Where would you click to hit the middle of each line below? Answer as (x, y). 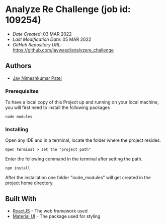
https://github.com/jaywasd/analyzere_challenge (63, 50)
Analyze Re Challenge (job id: (68, 9)
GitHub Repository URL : (37, 44)
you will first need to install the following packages (58, 107)
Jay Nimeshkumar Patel (37, 78)
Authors (18, 66)
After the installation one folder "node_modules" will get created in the (78, 178)
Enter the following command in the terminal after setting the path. (74, 159)

+ + +

= WORK TO COMPLETE =
Reproduce the whole listing verbatim and keep all pictures out of it.

= RESULT FOR THIS EXERCISE =
Where would you click to hit the middle of each line below? Answer as (x, y). 
https://github.com/jaywasd/analyzere_challenge (63, 50)
Analyze Re Challenge (job id: (68, 9)
GitHub Repository URL : (37, 44)
you will first need to install the following packages (58, 107)
Jay Nimeshkumar Patel (37, 78)
Authors (18, 66)
After the installation one folder "node_modules" will get created in the (78, 178)
Enter the following command in the terminal after setting the path. (74, 159)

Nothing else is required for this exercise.